Comment:  Many thoughts and reflections, on examining this work product. First, like many change processes, the vision some of us have had of the paradigm shift toward an integrative model in primary care frequently has more grand proportions in the imagining than have the successful steps, like NCIPH’s, that begin to lever change. Years ago, the facts of jammed curricula, overburdened health professional trainees, and of academic hours “owned” by interests with hold-tight agendas gave our fancies of rapid change a good and thorough slap-down.
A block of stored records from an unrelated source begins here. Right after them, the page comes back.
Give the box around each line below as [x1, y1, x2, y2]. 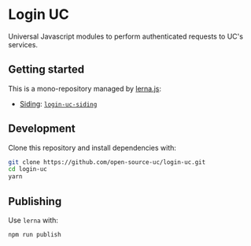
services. [8, 39, 38, 49]
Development [8, 122, 76, 136]
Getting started [8, 63, 85, 76]
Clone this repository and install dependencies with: [8, 143, 177, 152]
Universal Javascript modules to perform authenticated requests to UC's [8, 32, 244, 41]
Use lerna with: [8, 215, 59, 225]
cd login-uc [8, 166, 47, 173]
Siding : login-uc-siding [19, 99, 98, 108]

Happily, the personal translation—from impatience to the wisdom that gets knocked into one—leads me to give high credit to what NCIPH accomplished in these three years. Kudos to the interprofessionalism, the inclusiveness, the interest in the underserved, and connection to community health. Great stuff. ACIM had lost a prior, parallel HRSA grant in part for not being as interprofessional as the agency that won it. They learned fast this round.

That the grant funds have nearly run out suggests that the program, if it follows the pattern of much funded work in academia that finds itself at Rio Seco, the project will most likely undergo a slow transition to salted slug form. Hopefully, however, with a fee eventually attached, and in the garden of ACIM’s multiple other efforts to educate for transformation, the program will have a long-life. It would be particularly nice if some philanthropic partner might assist with its education of professionals in community health centers nationwide.